About this task ▸ Will you write out the data exactly, excluding every picture?

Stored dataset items

* * * * *

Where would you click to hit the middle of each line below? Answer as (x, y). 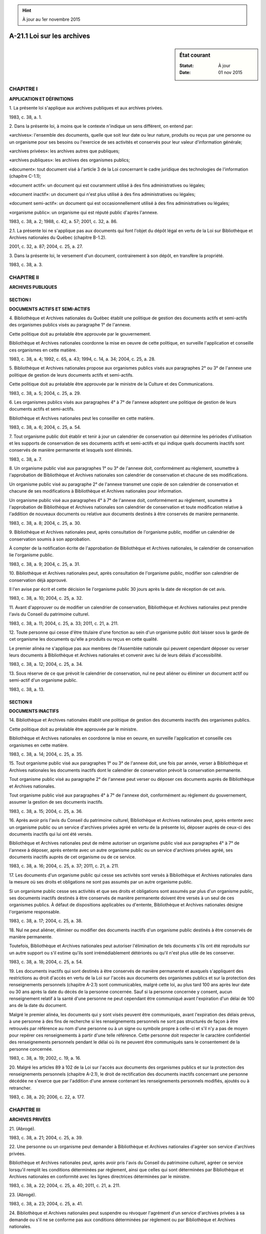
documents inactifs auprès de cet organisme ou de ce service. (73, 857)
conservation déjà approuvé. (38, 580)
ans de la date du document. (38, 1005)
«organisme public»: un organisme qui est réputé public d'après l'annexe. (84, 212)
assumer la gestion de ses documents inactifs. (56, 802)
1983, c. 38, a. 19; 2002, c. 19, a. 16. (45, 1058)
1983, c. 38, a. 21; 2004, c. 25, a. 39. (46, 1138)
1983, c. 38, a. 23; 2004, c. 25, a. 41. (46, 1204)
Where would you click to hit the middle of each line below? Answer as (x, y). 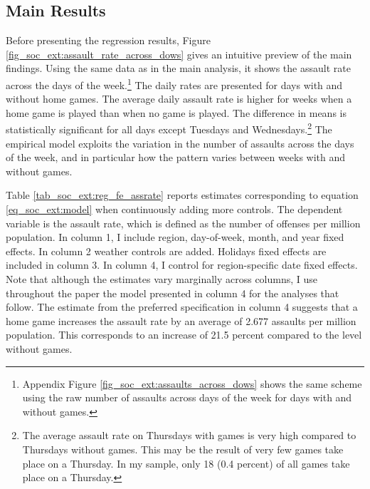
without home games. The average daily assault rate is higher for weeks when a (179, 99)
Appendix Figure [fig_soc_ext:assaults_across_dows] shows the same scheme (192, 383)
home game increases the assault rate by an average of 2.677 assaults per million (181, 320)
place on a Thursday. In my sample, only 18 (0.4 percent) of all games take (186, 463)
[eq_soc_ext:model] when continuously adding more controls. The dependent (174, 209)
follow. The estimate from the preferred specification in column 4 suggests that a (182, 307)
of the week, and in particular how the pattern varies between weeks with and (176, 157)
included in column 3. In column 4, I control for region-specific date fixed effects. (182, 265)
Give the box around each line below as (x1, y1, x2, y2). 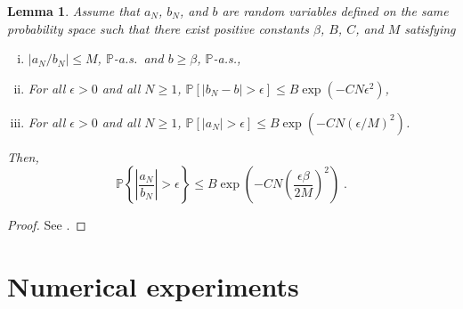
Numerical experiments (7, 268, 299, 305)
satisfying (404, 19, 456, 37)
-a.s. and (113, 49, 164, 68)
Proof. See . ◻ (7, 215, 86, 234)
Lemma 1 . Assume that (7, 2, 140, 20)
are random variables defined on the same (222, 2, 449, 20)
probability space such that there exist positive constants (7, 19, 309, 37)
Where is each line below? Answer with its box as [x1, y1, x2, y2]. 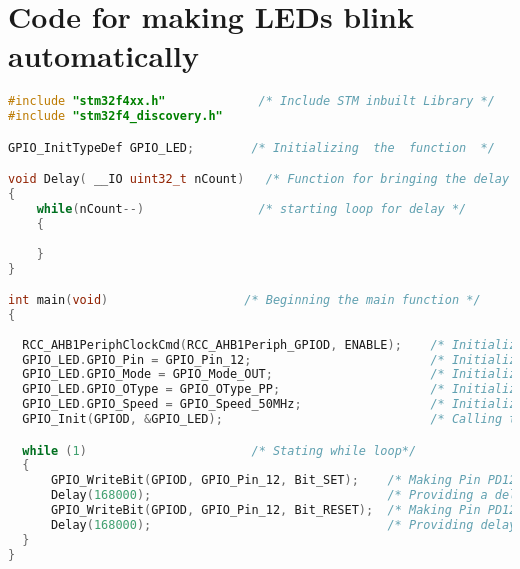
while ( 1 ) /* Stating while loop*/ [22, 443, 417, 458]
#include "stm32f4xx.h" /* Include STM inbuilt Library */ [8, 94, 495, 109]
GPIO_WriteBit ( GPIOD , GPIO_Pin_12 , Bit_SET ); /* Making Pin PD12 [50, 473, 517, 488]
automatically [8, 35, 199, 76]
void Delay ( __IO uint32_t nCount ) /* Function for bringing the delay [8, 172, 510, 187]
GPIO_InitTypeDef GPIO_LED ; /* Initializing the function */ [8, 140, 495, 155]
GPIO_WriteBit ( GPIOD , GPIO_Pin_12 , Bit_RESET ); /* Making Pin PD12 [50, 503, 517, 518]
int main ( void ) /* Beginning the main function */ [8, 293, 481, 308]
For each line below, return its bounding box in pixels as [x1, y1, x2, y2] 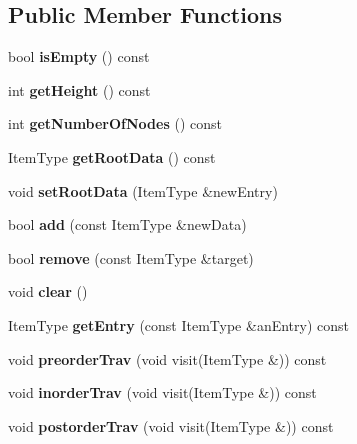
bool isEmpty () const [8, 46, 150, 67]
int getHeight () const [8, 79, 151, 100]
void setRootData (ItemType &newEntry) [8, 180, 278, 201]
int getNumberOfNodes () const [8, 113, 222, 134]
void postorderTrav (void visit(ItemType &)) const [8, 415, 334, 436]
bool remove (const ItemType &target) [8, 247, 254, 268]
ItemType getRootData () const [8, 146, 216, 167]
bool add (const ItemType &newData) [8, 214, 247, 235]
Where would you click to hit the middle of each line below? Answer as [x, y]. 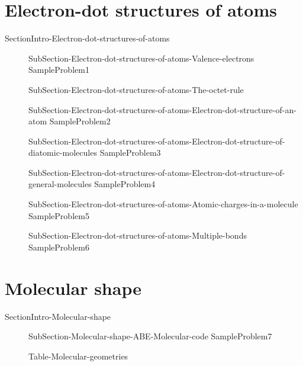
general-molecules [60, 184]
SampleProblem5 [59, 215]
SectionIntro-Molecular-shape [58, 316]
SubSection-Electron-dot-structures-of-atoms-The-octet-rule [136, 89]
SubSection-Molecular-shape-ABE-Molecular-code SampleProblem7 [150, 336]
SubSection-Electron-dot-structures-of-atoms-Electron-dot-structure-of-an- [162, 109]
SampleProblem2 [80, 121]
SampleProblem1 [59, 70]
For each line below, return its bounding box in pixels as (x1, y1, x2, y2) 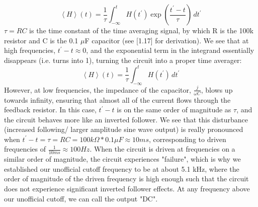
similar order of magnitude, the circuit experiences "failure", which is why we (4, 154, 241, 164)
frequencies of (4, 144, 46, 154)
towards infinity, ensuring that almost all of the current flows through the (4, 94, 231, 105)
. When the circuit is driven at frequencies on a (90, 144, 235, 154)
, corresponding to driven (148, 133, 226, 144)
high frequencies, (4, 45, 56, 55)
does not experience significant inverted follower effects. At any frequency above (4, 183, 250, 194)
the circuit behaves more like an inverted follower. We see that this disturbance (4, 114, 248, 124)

* * * * *

Answer for the task ▸
Where would you click to hit the middle of each line below? Answer as (x, y). 
documents inactifs auprès de cet organisme ou de ce service. (73, 857)
conservation déjà approuvé. (38, 580)
ans de la date du document. (38, 1005)
«organisme public»: un organisme qui est réputé public d'après l'annexe. (84, 212)
assumer la gestion de ses documents inactifs. (56, 802)
1983, c. 38, a. 19; 2002, c. 19, a. 16. (45, 1058)
1983, c. 38, a. 21; 2004, c. 25, a. 39. (46, 1138)
1983, c. 38, a. 23; 2004, c. 25, a. 41. (46, 1204)
Where would you click to hit the middle of each line below? Answer as (x, y). 
without home games. The average daily assault rate is higher for weeks when a (179, 99)
Appendix Figure [fig_soc_ext:assaults_across_dows] shows the same scheme (192, 383)
home game increases the assault rate by an average of 2.677 assaults per million (181, 320)
place on a Thursday. In my sample, only 18 (0.4 percent) of all games take (186, 463)
[eq_soc_ext:model] when continuously adding more controls. The dependent (174, 209)
follow. The estimate from the preferred specification in column 4 suggests that a (182, 307)
of the week, and in particular how the pattern varies between weeks with and (176, 157)
included in column 3. In column 4, I control for region-specific date fixed effects. (182, 265)
Give the box around each line below as (x1, y1, x2, y2). 
Numerical experiments (7, 268, 299, 305)
satisfying (404, 19, 456, 37)
-a.s. and (113, 49, 164, 68)
Proof. See . ◻ (7, 215, 86, 234)
Lemma 1 . Assume that (7, 2, 140, 20)
are random variables defined on the same (222, 2, 449, 20)
probability space such that there exist positive constants (7, 19, 309, 37)
Where is each line below? Answer with its box as [x1, y1, x2, y2]. 
while ( 1 ) /* Stating while loop*/ [22, 443, 417, 458]
#include "stm32f4xx.h" /* Include STM inbuilt Library */ [8, 94, 495, 109]
GPIO_WriteBit ( GPIOD , GPIO_Pin_12 , Bit_SET ); /* Making Pin PD12 [50, 473, 517, 488]
automatically [8, 35, 199, 76]
void Delay ( __IO uint32_t nCount ) /* Function for bringing the delay [8, 172, 510, 187]
GPIO_InitTypeDef GPIO_LED ; /* Initializing the function */ [8, 140, 495, 155]
GPIO_WriteBit ( GPIOD , GPIO_Pin_12 , Bit_RESET ); /* Making Pin PD12 [50, 503, 517, 518]
int main ( void ) /* Beginning the main function */ [8, 293, 481, 308]
For each line below, return its bounding box in pixels as [x1, y1, x2, y2] 
bool isEmpty () const [8, 46, 150, 67]
int getHeight () const [8, 79, 151, 100]
void setRootData (ItemType &newEntry) [8, 180, 278, 201]
int getNumberOfNodes () const [8, 113, 222, 134]
void postorderTrav (void visit(ItemType &)) const [8, 415, 334, 436]
bool remove (const ItemType &target) [8, 247, 254, 268]
ItemType getRootData () const [8, 146, 216, 167]
bool add (const ItemType &newData) [8, 214, 247, 235]
Where would you click to hit the middle of each line below? Answer as [x, y]. 
general-molecules [60, 184]
SampleProblem5 [59, 215]
SectionIntro-Molecular-shape [58, 316]
SubSection-Electron-dot-structures-of-atoms-The-octet-rule [136, 89]
SubSection-Molecular-shape-ABE-Molecular-code SampleProblem7 [150, 336]
SubSection-Electron-dot-structures-of-atoms-Electron-dot-structure-of-an- [162, 109]
SampleProblem2 [80, 121]
SampleProblem1 [59, 70]
For each line below, return its bounding box in pixels as (x1, y1, x2, y2) 
similar order of magnitude, the circuit experiences "failure", which is why we (4, 154, 241, 164)
frequencies of (4, 144, 46, 154)
towards infinity, ensuring that almost all of the current flows through the (4, 94, 231, 105)
. When the circuit is driven at frequencies on a (90, 144, 235, 154)
, corresponding to driven (148, 133, 226, 144)
high frequencies, (4, 45, 56, 55)
does not experience significant inverted follower effects. At any frequency above (4, 183, 250, 194)
the circuit behaves more like an inverted follower. We see that this disturbance (4, 114, 248, 124)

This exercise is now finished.